- [Problem statement]: Take down each entry exactly as written.
Segment Start: Data for this task
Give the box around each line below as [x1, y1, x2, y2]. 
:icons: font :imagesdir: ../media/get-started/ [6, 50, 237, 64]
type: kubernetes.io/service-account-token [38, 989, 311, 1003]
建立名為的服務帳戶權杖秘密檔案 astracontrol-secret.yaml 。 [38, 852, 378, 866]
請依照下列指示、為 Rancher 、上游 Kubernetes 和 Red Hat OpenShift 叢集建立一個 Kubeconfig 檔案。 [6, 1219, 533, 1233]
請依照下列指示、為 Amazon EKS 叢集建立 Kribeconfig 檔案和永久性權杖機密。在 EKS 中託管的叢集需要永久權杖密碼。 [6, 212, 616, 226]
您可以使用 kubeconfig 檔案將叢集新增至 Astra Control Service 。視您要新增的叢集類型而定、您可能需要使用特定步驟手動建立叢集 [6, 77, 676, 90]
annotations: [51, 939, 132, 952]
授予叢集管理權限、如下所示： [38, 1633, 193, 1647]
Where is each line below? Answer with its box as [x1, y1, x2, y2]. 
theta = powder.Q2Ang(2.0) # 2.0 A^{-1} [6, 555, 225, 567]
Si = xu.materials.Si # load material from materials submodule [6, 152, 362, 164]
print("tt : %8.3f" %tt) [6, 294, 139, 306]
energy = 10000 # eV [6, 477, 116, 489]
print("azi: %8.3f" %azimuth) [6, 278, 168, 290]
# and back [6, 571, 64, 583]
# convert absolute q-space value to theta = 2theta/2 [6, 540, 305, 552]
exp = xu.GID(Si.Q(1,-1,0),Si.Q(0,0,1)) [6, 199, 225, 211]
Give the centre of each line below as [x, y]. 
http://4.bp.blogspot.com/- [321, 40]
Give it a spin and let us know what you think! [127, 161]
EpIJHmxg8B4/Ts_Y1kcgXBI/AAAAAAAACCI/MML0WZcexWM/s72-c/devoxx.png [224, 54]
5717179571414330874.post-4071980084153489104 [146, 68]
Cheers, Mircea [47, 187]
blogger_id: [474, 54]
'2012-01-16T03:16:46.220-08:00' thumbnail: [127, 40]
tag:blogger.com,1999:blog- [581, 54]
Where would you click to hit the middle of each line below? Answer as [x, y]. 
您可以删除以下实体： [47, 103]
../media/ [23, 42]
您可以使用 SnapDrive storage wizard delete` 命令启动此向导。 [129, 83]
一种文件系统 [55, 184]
Segment End: Data for this task
- [Result of this exercise]:
Give the box around each line below as [x1, y1, x2, y2]. 
:icons: font :imagesdir: ../media/get-started/ [6, 50, 237, 64]
type: kubernetes.io/service-account-token [38, 989, 311, 1003]
建立名為的服務帳戶權杖秘密檔案 astracontrol-secret.yaml 。 [38, 852, 378, 866]
請依照下列指示、為 Rancher 、上游 Kubernetes 和 Red Hat OpenShift 叢集建立一個 Kubeconfig 檔案。 [6, 1219, 533, 1233]
請依照下列指示、為 Amazon EKS 叢集建立 Kribeconfig 檔案和永久性權杖機密。在 EKS 中託管的叢集需要永久權杖密碼。 [6, 212, 616, 226]
您可以使用 kubeconfig 檔案將叢集新增至 Astra Control Service 。視您要新增的叢集類型而定、您可能需要使用特定步驟手動建立叢集 [6, 77, 676, 90]
annotations: [51, 939, 132, 952]
授予叢集管理權限、如下所示： [38, 1633, 193, 1647]
Where is each line below? Answer with its box as [x1, y1, x2, y2]. 
theta = powder.Q2Ang(2.0) # 2.0 A^{-1} [6, 555, 225, 567]
Si = xu.materials.Si # load material from materials submodule [6, 152, 362, 164]
print("tt : %8.3f" %tt) [6, 294, 139, 306]
energy = 10000 # eV [6, 477, 116, 489]
print("azi: %8.3f" %azimuth) [6, 278, 168, 290]
# and back [6, 571, 64, 583]
# convert absolute q-space value to theta = 2theta/2 [6, 540, 305, 552]
exp = xu.GID(Si.Q(1,-1,0),Si.Q(0,0,1)) [6, 199, 225, 211]
Give the centre of each line below as [x, y]. 
http://4.bp.blogspot.com/- [321, 40]
Give it a spin and let us know what you think! [127, 161]
EpIJHmxg8B4/Ts_Y1kcgXBI/AAAAAAAACCI/MML0WZcexWM/s72-c/devoxx.png [224, 54]
5717179571414330874.post-4071980084153489104 [146, 68]
Cheers, Mircea [47, 187]
blogger_id: [474, 54]
'2012-01-16T03:16:46.220-08:00' thumbnail: [127, 40]
tag:blogger.com,1999:blog- [581, 54]
Where would you click to hit the middle of each line below? Answer as [x, y]. 
您可以删除以下实体： [47, 103]
../media/ [23, 42]
您可以使用 SnapDrive storage wizard delete` 命令启动此向导。 [129, 83]
一种文件系统 [55, 184]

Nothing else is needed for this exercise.